Jan 2009 - Emissions Trading Scheme - Commences 1 July 2010  
Introduction
In December 2008, the Federal government released its White Paper on Carbon Pollution Reduction. The scheme is a Cap and Trade one where aggregate emissions are capped at a level that is consistent with the environmental objective. There are several different types of greenhouse gases and many different sources of emissions across the Australian economy. The Scheme coverage establishes what types and sources of emissions are subject to the cap. Entities responsible for emissions sources covered by the Scheme will be obliged to surrender a permit for each tonne of carbon dioxide equivalent (CO2-e) that they have emitted during the compliance period.

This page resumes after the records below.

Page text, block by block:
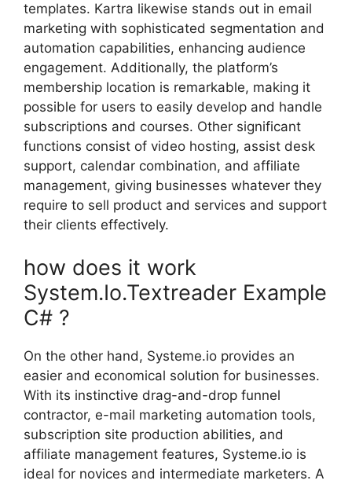
templates. Kartra likewise stands out in email
marketing with sophisticated segmentation and
automation capabilities, enhancing audience
engagement. Additionally, the platform’s
membership location is remarkable, making it
possible for users to easily develop and handle
subscriptions and courses. Other significant
functions consist of video hosting, assist desk
support, calendar combination, and affiliate
management, giving businesses whatever they
require to sell product and services and support
their clients effectively.
how does it work
System.Io.Textreader Example
C# ?
On the other hand, Systeme.io provides an
easier and economical solution for businesses.
With its instinctive drag-and-drop funnel
contractor, e-mail marketing automation tools,
subscription site production abilities, and
affiliate management features, Systeme.io is
ideal for novices and intermediate marketers. A
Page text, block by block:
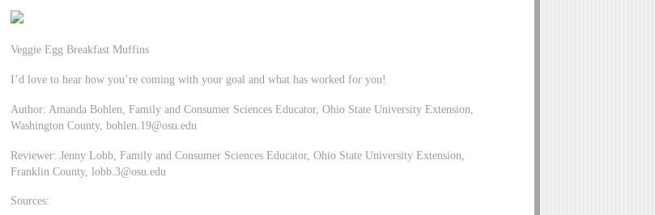
Veggie Egg Breakfast Muffins
I’d love to hear how you’re coming with your goal and what has worked for you!
Author: Amanda Bohlen, Family and Consumer Sciences Educator, Ohio State University Extension,
Washington County,bohlen.19@osu.edu
Reviewer: Jenny Lobb, Family and Consumer Sciences Educator, Ohio State University Extension,
Franklin County,lobb.3@osu.edu
Sources:
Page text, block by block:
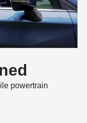
powertrain
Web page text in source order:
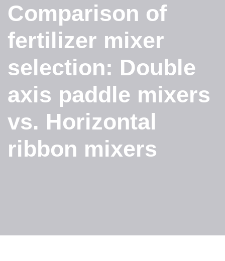
Comparison of
fertilizer mixer
selection: Double
axis paddle mixers
vs. Horizontal
ribbon mixers
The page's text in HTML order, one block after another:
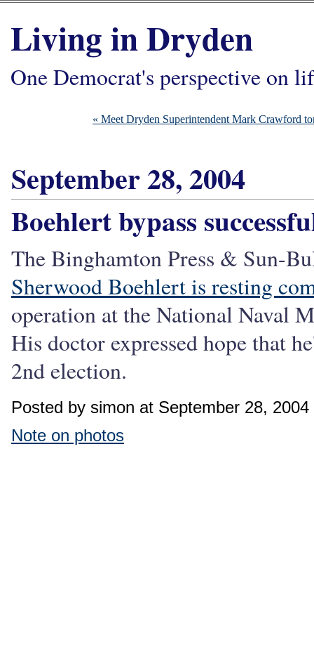
Living in Dryden
One Democrat's perspective on
« Meet Dryden Superintendent Mark Crawford
September 28, 2004
Boehlert bypass
The Binghamton Press & Sun-
Sherwood Boehlert is resting
operation at the National Naval
His doctor expressed hope that
2nd election.
Posted by simon at September 28,
Note on photos
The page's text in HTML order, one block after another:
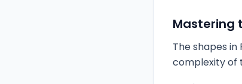
Mastering
The shapes
complexity of
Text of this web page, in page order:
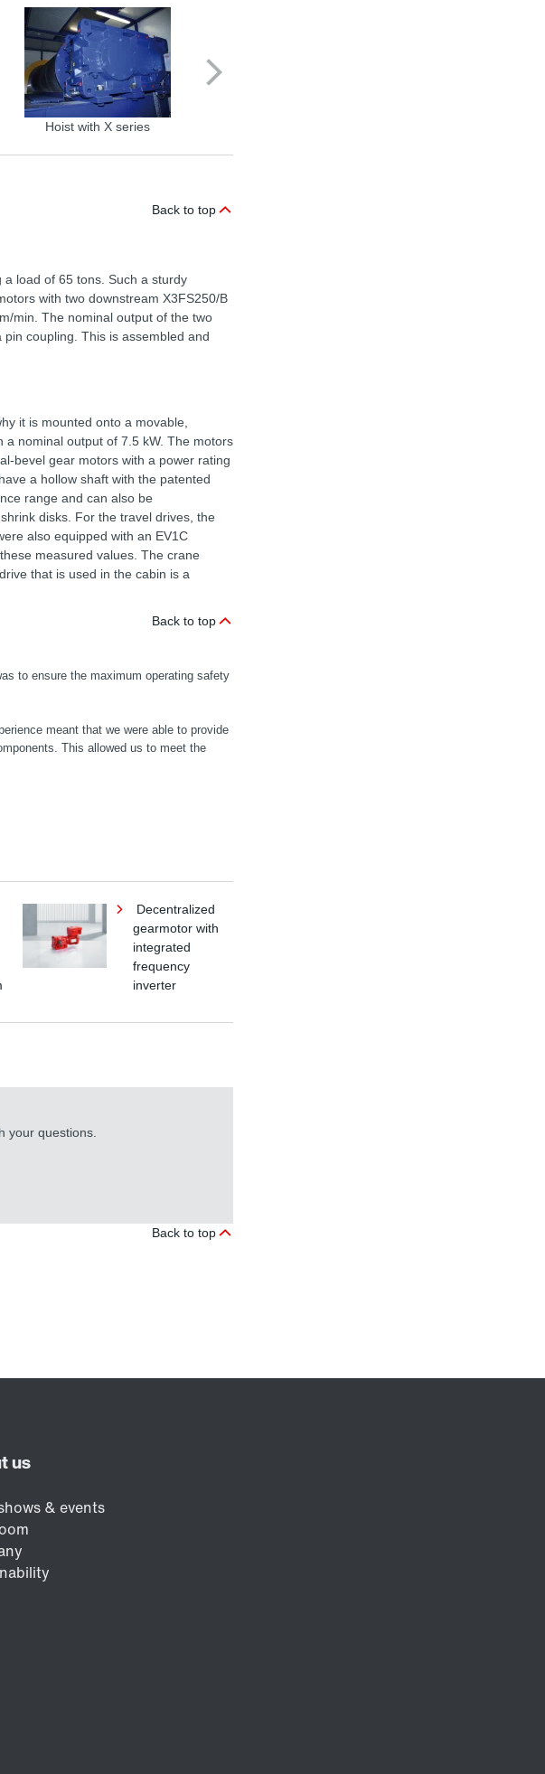
Hoist with X series
Back to top
load of 65 tons. Such a sturdy
with two downstream X3FS250/B
min. The nominal output of the two
coupling. This is assembled and
it is mounted onto a movable,
nominal output of 7.5 kW. The motors
bevel gear motors with a power rating
a hollow shaft with the patented
range and can also be
disks. For the travel drives, the
also equipped with an EV1C
measured values. The crane
that is used in the cabin is a
Back to top
to ensure the maximum operating safety
meant that we were able to provide
This allowed us to meet the
Decentralized
gearmotor with
integrated
frequency
inverter
your questions.
Back to top
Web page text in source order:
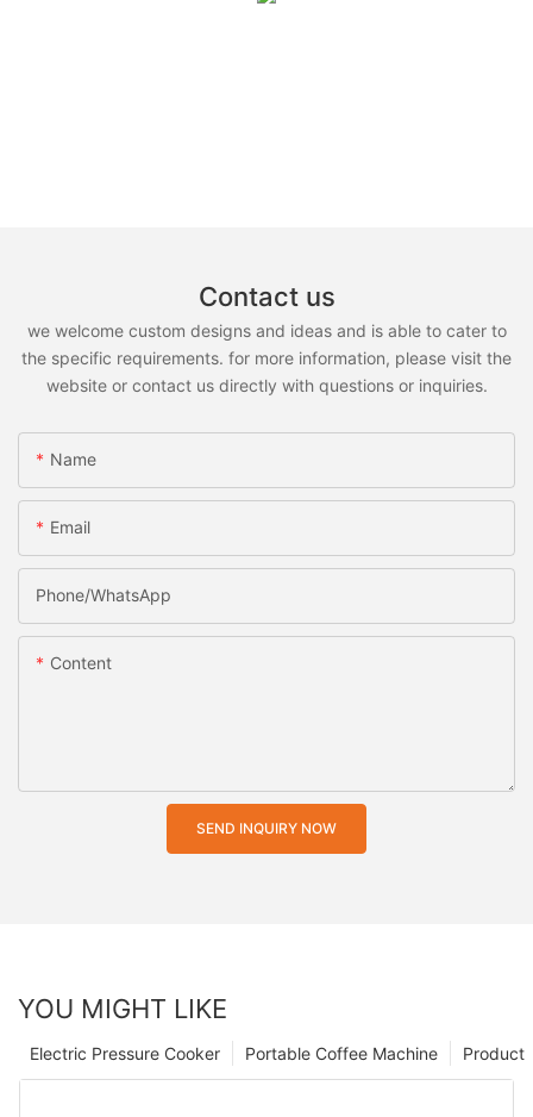
Contact us
we welcome custom designs and ideas and is able to cater to
the specific requirements. for more information, please visit the
website or contact us directly with questions or inquiries.
Name
Email
Phone/whatsApp
Content
SEND INQUIRY NOW
YOU MIGHT LIKE
Product
Portable Coffee Machine
Electric Pressure Cooker
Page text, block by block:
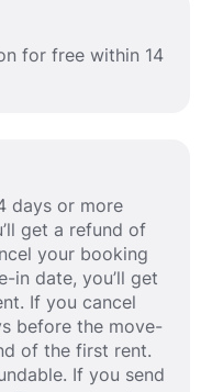
for free within 14
days or more
get a refund of
your booking
in date, you’ll get
If you cancel
before the move-
of the first rent.
If you send
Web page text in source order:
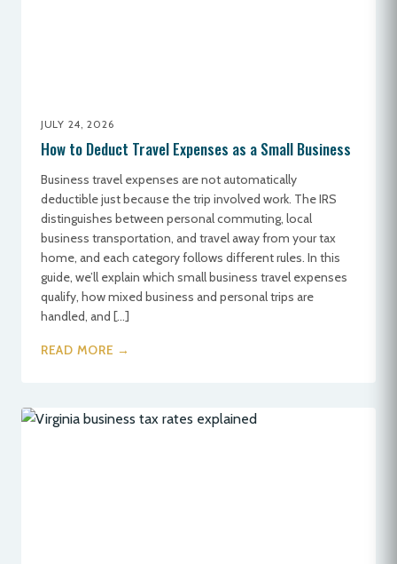
JULY 24, 2026
How to Deduct Travel Expenses as a Small Business
Business travel expenses are not automatically
deductible just because the trip involved work. The IRS
distinguishes between personal commuting, local
business transportation, and travel away from your tax
home, and each category follows different rules. In this
guide, we’ll explain which small business travel expenses
qualify, how mixed business and personal trips are
handled, and […]
READ MORE →
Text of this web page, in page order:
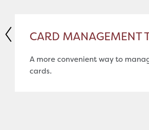
CARD MANAGEMENT
A more convenient way to
cards.
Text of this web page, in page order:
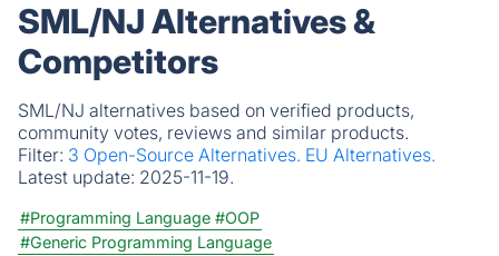
SML/NJ Alternatives &
Competitors
SML/NJ alternatives based on verified products,
community votes, reviews and similar products.
Filter: 3 Open-Source Alternatives. EU Alternatives.
Latest update: 2025-11-19.
#Programming Language #OOP
#Generic Programming Language
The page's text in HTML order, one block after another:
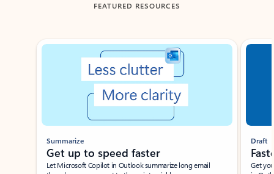
FEATURED RESOURCES
Showing slide 1 of 3
Summarize
Get up to speed faster ​
Let Microsoft Copilot in Outlook summarize long email
Draft
Get
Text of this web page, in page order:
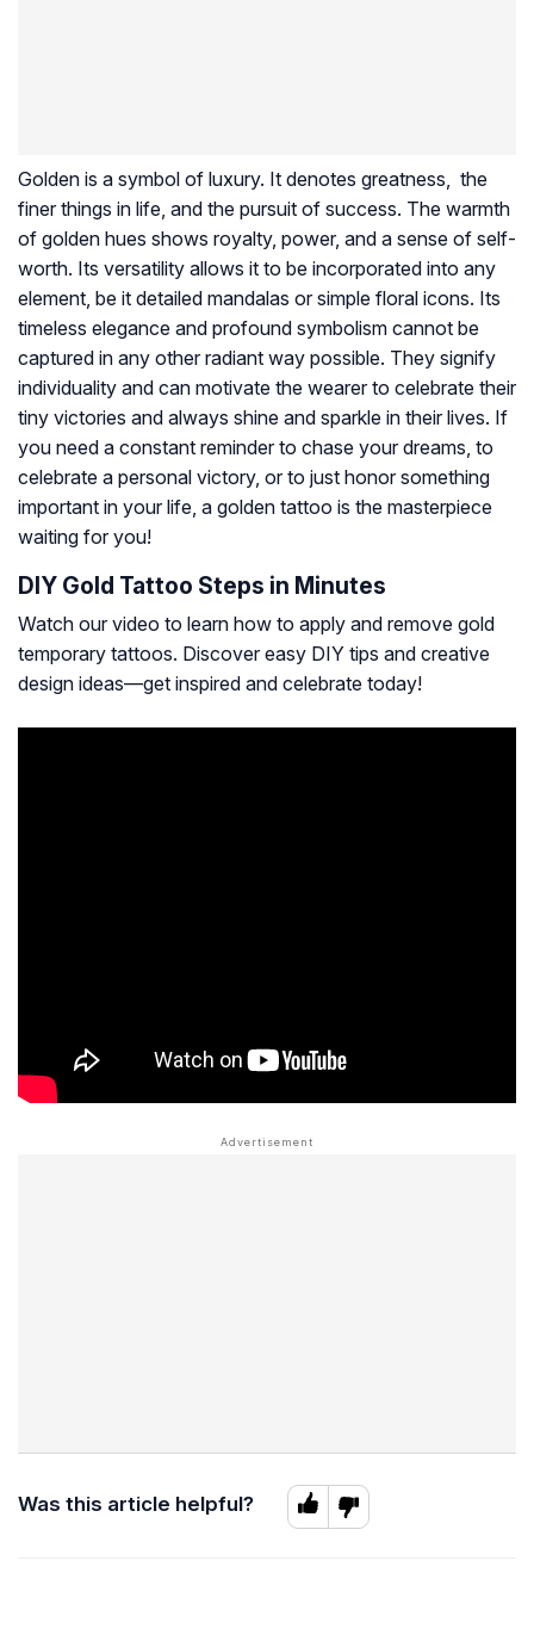
Golden is a symbol of luxury. It denotes greatness, the
finer things in life, and the pursuit of success. The warmth
of golden hues shows royalty, power, and a sense of self-
worth. Its versatility allows it to be incorporated into any
element, be it detailed mandalas or simple floral icons. Its
timeless elegance and profound symbolism cannot be
captured in any other radiant way possible. They signify
individuality and can motivate the wearer to celebrate their
tiny victories and always shine and sparkle in their lives. If
you need a constant reminder to chase your dreams, to
celebrate a personal victory, or to just honor something
important in your life, a golden tattoo is the masterpiece
waiting for you!
DIY Gold Tattoo Steps in Minutes
Watch our video to learn how to apply and remove gold
temporary tattoos. Discover easy DIY tips and creative
design ideas—get inspired and celebrate today!
Was this article helpful?
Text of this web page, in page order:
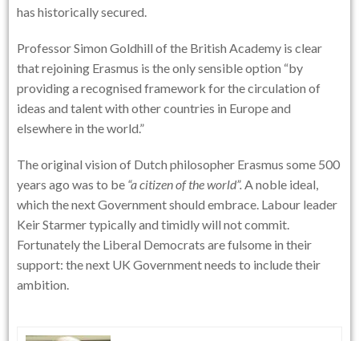
has historically secured.
Professor Simon Goldhill of the British Academy is clear
that rejoining Erasmus is the only sensible option “by
providing a recognised framework for the circulation of
ideas and talent with other countries in Europe and
elsewhere in the world.”
The original vision of Dutch philosopher Erasmus some 500
years ago was to be “a citizen of the world”. A noble ideal,
which the next Government should embrace. Labour leader
Keir Starmer typically and timidly will not commit.
Fortunately the Liberal Democrats are fulsome in their
support: the next UK Government needs to include their
ambition.
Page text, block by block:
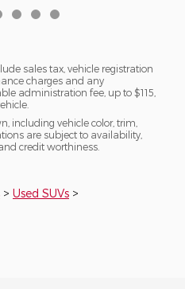
sales tax, vehicle registration
charges and any
administration fee, up to $115,
including vehicle color, trim,
are subject to availability,
credit worthiness.
> Used SUVs >
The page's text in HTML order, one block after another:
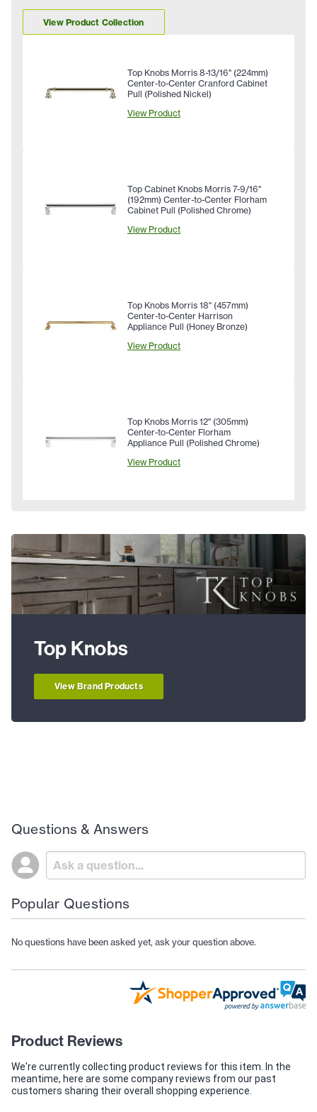
View Product Collection
Top Knobs Morris 8-13/16" (224mm)
Center-to-Center Cranford Cabinet
Pull (Polished Nickel)
View Product
Top Cabinet Knobs Morris 7-9/16"
(192mm) Center-to-Center Florham
Cabinet Pull (Polished Chrome)
View Product
Top Knobs Morris 18" (457mm)
Center-to-Center Harrison
Appliance Pull (Honey Bronze)
View Product
Top Knobs Morris 12" (305mm)
Center-to-Center Florham
Appliance Pull (Polished Chrome)
View Product
Top Knobs
View Brand Products
Questions & Answers
Popular Questions
No questions have been asked yet, ask your question above.
Product Reviews
We're currently collecting product reviews for this item. In the
meantime, here are some company reviews from our past
customers sharing their overall shopping experience.
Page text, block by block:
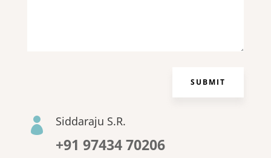
SUBMIT
 Siddaraju S.R.
+91 97434 70206
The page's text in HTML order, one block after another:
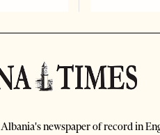
newspaper of record in
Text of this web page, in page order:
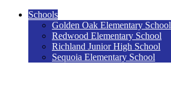
Schools
Golden Oak Elementary School
Redwood Elementary School
Richland Junior High School
Sequoia Elementary School
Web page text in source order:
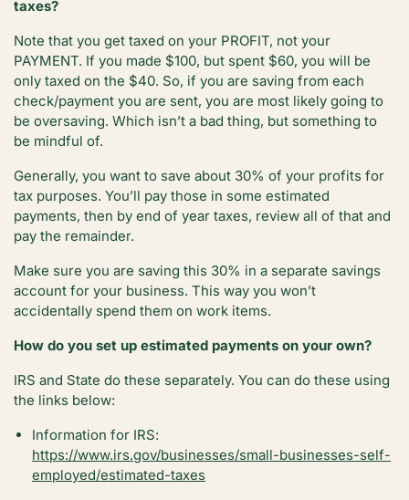
taxes?
Note that you get taxed on your PROFIT, not your
PAYMENT. If you made $100, but spent $60, you will be
only taxed on the $40. So, if you are saving from each
check/payment you are sent, you are most likely going to
be oversaving. Which isn’t a bad thing, but something to
be mindful of.
Generally, you want to save about 30% of your profits for
tax purposes. You’ll pay those in some estimated
payments, then by end of year taxes, review all of that and
pay the remainder.
Make sure you are saving this 30% in a separate savings
account for your business. This way you won’t
accidentally spend them on work items.
How do you set up estimated payments on your own?
IRS and State do these separately. You can do these using
the links below:
Information for IRS:
https://www.irs.gov/businesses/small-businesses-self-
employed/estimated-taxes
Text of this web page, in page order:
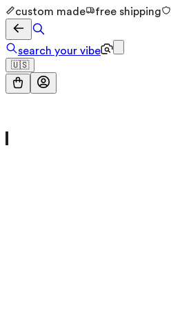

The Government's strategy for tackling climate change in Australia is built on 3 pillars: (1) reducing Australia's carbon pollution; (2) adapting to unavoidable climate change; and (3) helping to shape a global solution. The goal is to achieve reductions - with respect to 2000 emissions - by 5-15% by 2020 and by 60% by 2050.
Mechanics of a cap and trade scheme
  • Emitters of greenhouse gases need to acquire a permit for every tonne of greenhouse gas that they emit.
  • The quantity of emissions produced by firms will be monitored, reported and audited. 
  • At the end of each year, each liable entity will need to surrender a permit for every tonne of emissions that they produced in that year.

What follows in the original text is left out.